Something to keep in mind is altho this may be the perfect cam for the OP different uses and expectations may ask for something different from another user. Peak numbers are good but big cams sometimes are best for the track. Tuning care and ability can also make or break the total enjoyment. FWIW I started 45 RWHP lower than the OP I ended up almost exactly the same place with a LS1 and comparable mods


----------



## taz4141 (Nov 6, 2006)

that's so cool how they wiggle at idle. mine does that to. my cam is has just a bit more duration but so damn close it wouldn't make any difference. got my cam at Texas speed as well.


----------



## Ehrgeiz X (Apr 10, 2011)

taz4141 said:


> that's so cool how they wiggle at idle. mine does that to. my cam is has just a bit more duration but so damn close it wouldn't make any difference. got my cam at Texas speed as well.

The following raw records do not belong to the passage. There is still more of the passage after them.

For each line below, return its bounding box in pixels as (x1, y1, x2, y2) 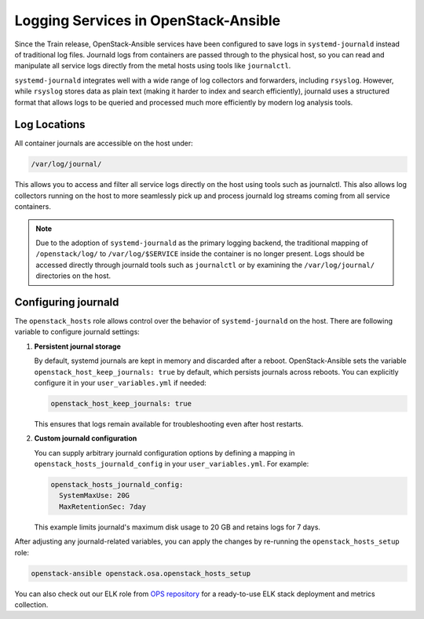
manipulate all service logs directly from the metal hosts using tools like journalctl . (14, 61, 291, 71)
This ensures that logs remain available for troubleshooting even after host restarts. (34, 419, 304, 428)
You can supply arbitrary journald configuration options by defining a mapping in (34, 448, 295, 457)
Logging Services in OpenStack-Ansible (14, 12, 281, 29)
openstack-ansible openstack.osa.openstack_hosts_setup (31, 569, 251, 577)
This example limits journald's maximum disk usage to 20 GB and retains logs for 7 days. (34, 522, 321, 532)
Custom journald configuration (34, 434, 137, 443)
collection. (14, 600, 49, 609)

I love cam lope. And so do a few of my female friends. Nothing says sexy like a whole car rocking back and forth from idle alone.


----------



## Jeffcarr (Aug 2, 2011)

what RPM are you hitting the top Horse power after the cam?


----------



## firebird (Feb 6, 2011)

good point svede.

what would be an ideal cam package for a procharger with catless lts, fast 102 and TB? i heard some on youtube and based on the sound i would not wanna go over 232, but it all depends what would fit with the rest of the mods?


----------



## Rob GTO (Apr 28, 2010)

firebird said:


> good point svede.
> 
> what would be an ideal cam package for a procharger with catless lts, fast 102 and TB? i heard some on youtube and based on the sound i would not wanna go over 232, but it all depends what would fit with the rest of the mods?

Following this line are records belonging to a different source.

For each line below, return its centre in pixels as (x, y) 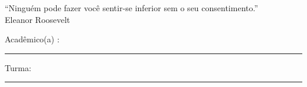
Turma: (18, 67)
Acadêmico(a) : (32, 39)
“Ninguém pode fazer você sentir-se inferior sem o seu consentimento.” (132, 8)
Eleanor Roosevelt (37, 19)
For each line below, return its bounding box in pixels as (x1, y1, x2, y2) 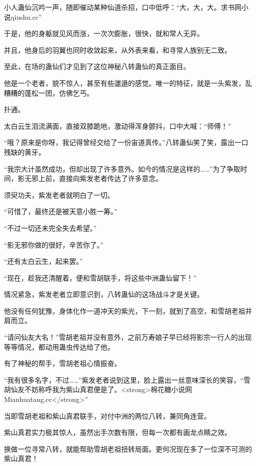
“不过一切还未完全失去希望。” (4, 222, 97, 233)
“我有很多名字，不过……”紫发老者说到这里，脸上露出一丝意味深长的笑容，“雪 (4, 374, 251, 385)
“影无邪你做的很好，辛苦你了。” (4, 239, 104, 250)
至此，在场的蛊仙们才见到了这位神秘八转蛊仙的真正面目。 (4, 61, 190, 72)
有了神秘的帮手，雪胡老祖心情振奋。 (4, 358, 121, 368)
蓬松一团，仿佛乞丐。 (24, 87, 94, 98)
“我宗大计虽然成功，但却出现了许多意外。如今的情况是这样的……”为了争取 (4, 163, 240, 174)
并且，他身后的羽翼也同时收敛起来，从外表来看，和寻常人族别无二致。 (4, 44, 231, 55)
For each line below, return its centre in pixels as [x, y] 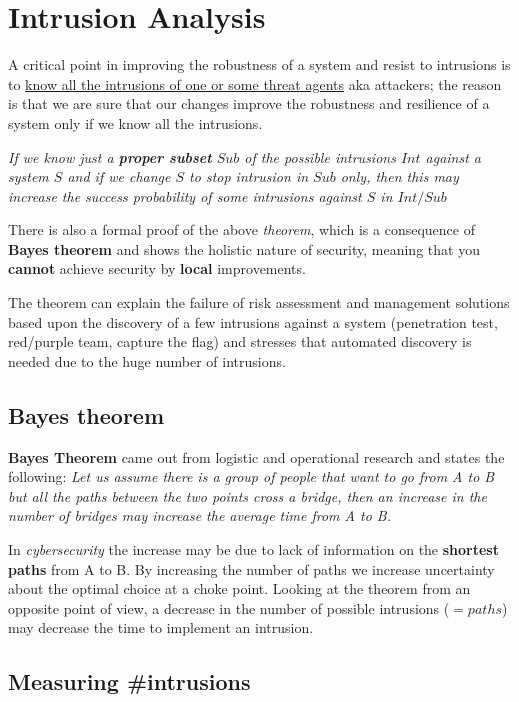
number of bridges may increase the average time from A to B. [199, 515]
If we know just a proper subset [110, 156]
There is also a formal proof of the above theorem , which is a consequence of [242, 229]
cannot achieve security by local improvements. [157, 268]
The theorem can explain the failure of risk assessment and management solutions [259, 302]
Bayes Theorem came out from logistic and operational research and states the [256, 456]
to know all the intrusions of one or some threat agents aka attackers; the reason [255, 83]
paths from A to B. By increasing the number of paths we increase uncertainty [251, 568]

Its the LSA that determines the sound really, listen to a cam with a LSA of 112, 113, and 114 and note the differences.


----------



## GOGTOGO (May 17, 2011)

Yeah I put in new springs and push rods and retainers


----------



## GOGTOGO (May 17, 2011)

Looks like about 6200


----------



## GOGTOGO (May 17, 2011)

my specs are 238/242 and .605/.610 and 112.0 lobe seperation


----------



## firebird (Feb 6, 2011)

Rob GTO said:


> Its the LSA that determines the sound really, listen to a cam with a LSA of 112, 113, and 114 and note the differences.


which one of these would be the quietest? and, does louder mean bigger gains?


----------



## brandoncasey2002 (Sep 26, 2018)

Texas speed 228r Cam, LS1 with full headers, cat delete

410 to the wheels.


----------